I salvaged a turkey rack from an old roasting pan, and use it, screwed on offset spacers to the inside top of the cabinet to make a rack with rails to hang film clips on.

The heat in it comes from an exterior grade floodlight that sits in the bottom of the cabinet. It does not crack if the odd drop of water hits it.

Air movement comes from a quite small computer style muffin fan that exhausts from the back at the top. The inlet is at the front at the bottom below the door. Both are filtered with furnace filter material to discourage dust entry. The door is sealed with screen door weather stripping to help keep dust out too.

There is a furnace fan relay. a 24V control transformer for the relay coil, thermostat and humidistat scavenged from when I upgraded my furnace to control the heater and fan.

Before I put film in, I set the humidistat to shut off and just be on the verge of turning on for the ambient humidity at the time. The thermostat is permanently set at 26C.

I put the pitcher of working strength photoflo/lfn containing the wet film on the floor in front of the cabinet, and clip on the top clip, and draw it up and hang it on the top of the cabinet to minimize the amount of dust it might find on the way to the cabinet, then add the weighting clip.

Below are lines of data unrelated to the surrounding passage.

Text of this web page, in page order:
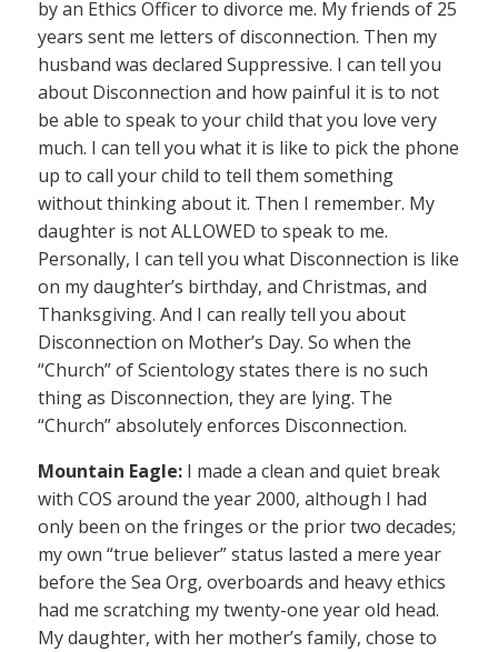
by an Ethics Officer to divorce me. My friends of 25
years sent me letters of disconnection. Then my
husband was declared Suppressive. I can tell you
about Disconnection and how painful it is to not
be able to speak to your child that you love very
much. I can tell you what it is like to pick the phone
up to call your child to tell them something
without thinking about it. Then I remember. My
daughter is not ALLOWED to speak to me.
Personally, I can tell you what Disconnection is like
on my daughter’s birthday, and Christmas, and
Thanksgiving. And I can really tell you about
Disconnection on Mother’s Day. So when the
“Church” of Scientology states there is no such
thing as Disconnection, they are lying. The
“Church” absolutely enforces Disconnection.
Mountain Eagle: I made a clean and quiet break
with COS around the year 2000, although I had
only been on the fringes or the prior two decades;
my own “true believer” status lasted a mere year
before the Sea Org, overboards and heavy ethics
had me scratching my twenty-one year old head.
My daughter, with her mother’s family, chose to
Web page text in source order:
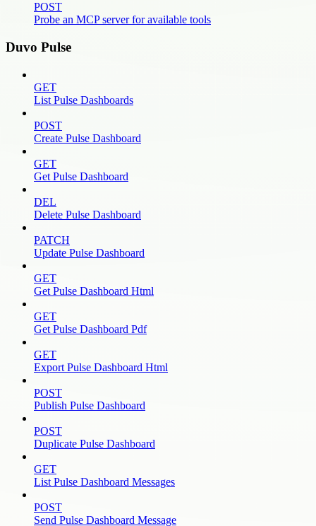
POST
Probe an MCP server for available tools
Duvo Pulse
GET
List Pulse Dashboards
POST
Create Pulse Dashboard
GET
Get Pulse Dashboard
DEL
Delete Pulse Dashboard
PATCH
Update Pulse Dashboard
GET
Get Pulse Dashboard Html
GET
Get Pulse Dashboard Pdf
GET
Export Pulse Dashboard Html
POST
Publish Pulse Dashboard
POST
Duplicate Pulse Dashboard
GET
List Pulse Dashboard Messages
POST
Send Pulse Dashboard Message
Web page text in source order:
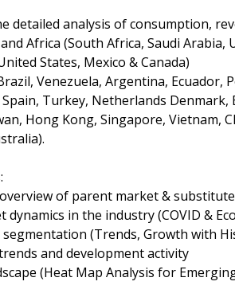
detailed analysis of consumption,
Africa (South Africa, Saudi Arabia,
States, Mexico & Canada)
Venezuela, Argentina, Ecuador,
Turkey, Netherlands Denmark,
Hong Kong, Singapore, Vietnam,
of parent market &
dynamics in the industry (COVID &
(Trends, Growth with
and development activity
(Heat Map Analysis for
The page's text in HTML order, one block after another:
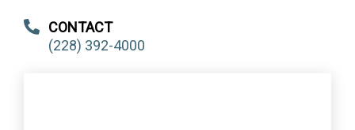
CONTACT
(228) 392-4000
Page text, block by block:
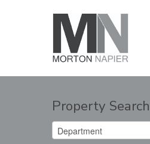
Property Search

There are also horizontal bars that can be placed mid way up the cabinet if I am drying more 4x5 than 135 or 120.

My clips for roll film are stainless steel for the first 6 rolls. After that I use modified clothes pegs that I also use for 4x5.

Only after all films are hung is the power turned on. The heater relay clunks on and off as drying proceeds, and the fan starts to run after a short while, and finally shuts off once the films are dry.

If I have the time and it is a low humidity time of year (winter or the summer when the A/C is on for where I live), my preference is to hang them and leave the power off and just let them hang to dry with no air movement. They are all dry the next night to be filed or printed.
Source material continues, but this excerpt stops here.